On occasion, I drop in to say hello and shop at the store when I’m in Burbank, but last November, my family and I went on vacation with my Fool’s Hollow editor and her husband, Lisa and Tracy Mangum, who have become two of our closest friends. We ended up near House of Secrets, so we went in and found, after nine years, they still had a few of the items I’d sold them all those years ago, including a decent slipcased set of the Essential StarChild, which Tracy bought. I told him I could send him a set, but he wanted THOSE books — the ones that had sustained me at a point where I so desperately needed it.
I mentioned to Paul and Erik that I was sorry it had taken as long as it did for them to sell all the books, and Paul said, “I’m not. I know a good investment when I see one.”

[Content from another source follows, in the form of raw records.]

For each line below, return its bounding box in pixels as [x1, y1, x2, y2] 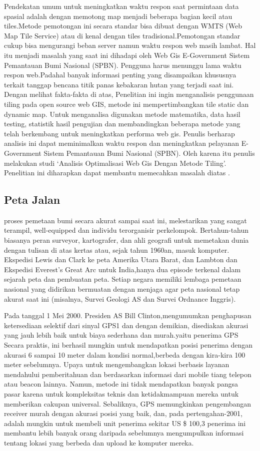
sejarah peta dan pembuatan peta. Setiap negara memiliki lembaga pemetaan [4, 274, 241, 284]
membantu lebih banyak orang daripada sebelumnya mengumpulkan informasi [4, 428, 244, 438]
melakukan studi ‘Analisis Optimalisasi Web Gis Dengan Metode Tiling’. [4, 157, 226, 168]
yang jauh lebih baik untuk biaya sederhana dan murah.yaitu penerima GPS [4, 330, 238, 340]
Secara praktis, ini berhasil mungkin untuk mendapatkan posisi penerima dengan [4, 340, 253, 350]
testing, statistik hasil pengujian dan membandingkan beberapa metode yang [4, 118, 240, 129]
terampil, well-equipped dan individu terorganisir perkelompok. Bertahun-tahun [4, 225, 249, 235]
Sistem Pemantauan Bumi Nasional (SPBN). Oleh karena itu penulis [43, 147, 255, 158]
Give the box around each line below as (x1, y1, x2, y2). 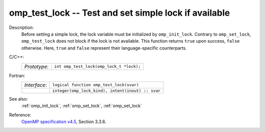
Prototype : (24, 63, 49, 70)
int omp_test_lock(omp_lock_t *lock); (54, 64, 141, 69)
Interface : (24, 81, 47, 88)
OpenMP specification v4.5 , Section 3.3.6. (21, 119, 106, 125)
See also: (9, 96, 28, 102)
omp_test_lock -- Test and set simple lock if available (9, 7, 230, 18)
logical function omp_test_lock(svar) (52, 82, 139, 88)
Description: (9, 25, 34, 30)
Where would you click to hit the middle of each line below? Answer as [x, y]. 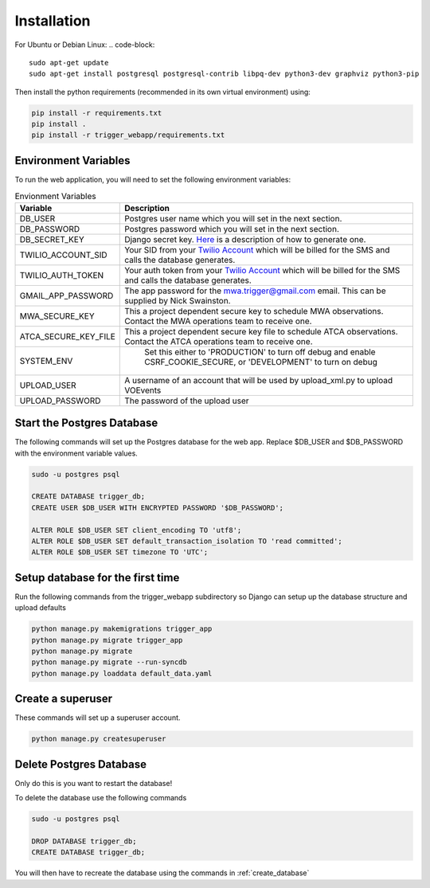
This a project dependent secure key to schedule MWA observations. [254, 311]
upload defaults [41, 608]
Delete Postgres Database [81, 764]
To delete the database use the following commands [101, 798]
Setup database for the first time [97, 577]
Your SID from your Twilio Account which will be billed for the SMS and [257, 249]
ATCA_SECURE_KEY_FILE [67, 336]
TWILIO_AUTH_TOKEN [62, 275]
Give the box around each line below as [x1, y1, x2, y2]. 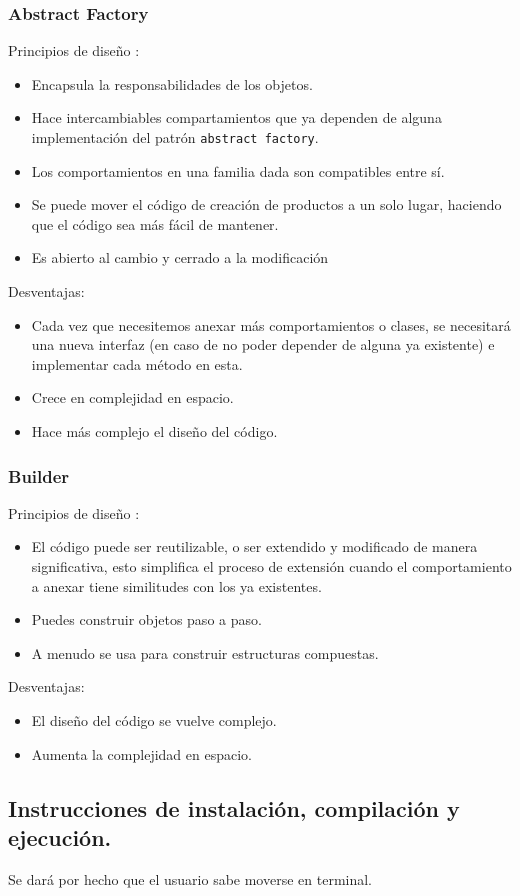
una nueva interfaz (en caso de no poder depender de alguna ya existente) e [31, 334, 495, 355]
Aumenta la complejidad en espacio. [31, 743, 252, 764]
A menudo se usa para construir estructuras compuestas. [31, 642, 379, 663]
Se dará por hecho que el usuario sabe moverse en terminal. [8, 868, 373, 889]
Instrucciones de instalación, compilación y [8, 792, 460, 823]
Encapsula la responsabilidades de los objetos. [31, 73, 313, 94]
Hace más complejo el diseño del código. [31, 421, 278, 441]
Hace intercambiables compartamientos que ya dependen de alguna [31, 107, 442, 128]
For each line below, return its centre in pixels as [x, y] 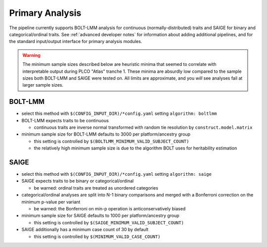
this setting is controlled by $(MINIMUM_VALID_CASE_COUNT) [97, 236]
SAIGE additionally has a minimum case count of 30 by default [85, 230]
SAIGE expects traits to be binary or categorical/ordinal [78, 181]
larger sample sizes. [43, 85]
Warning [31, 55]
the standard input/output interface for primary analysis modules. [76, 42]
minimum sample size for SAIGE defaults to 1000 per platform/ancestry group [101, 216]
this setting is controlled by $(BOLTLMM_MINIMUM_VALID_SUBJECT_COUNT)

There was a point in time, sitting in my van in Burbank, when this story might have gone in a VERY different way. But I chose, in that moment, to write it the way I needed it to be — and I found the people who believed in the story I chose for myself; believed then, believed now. Believe always. That’s the key to reshaping your story — but you have to believe in it yourself before anyone else will, and your story can’t be faked. It has to be who you are. If you can discover what that story is, then no one else can change it, no matter how low you may be in that moment — but the right people can also help you shape it into its most extraordinary form.
The Kickstarter Fundraiser for the big StarChild book runs for twenty-three more days, but it’s already met the initial goal, so it WILL come out in October, and I can pretty much promise you where you’ll be able to find at least ONE COPY in Burbank. And when you go in to buy it, tell Paul, Erik and Amy that James sent you.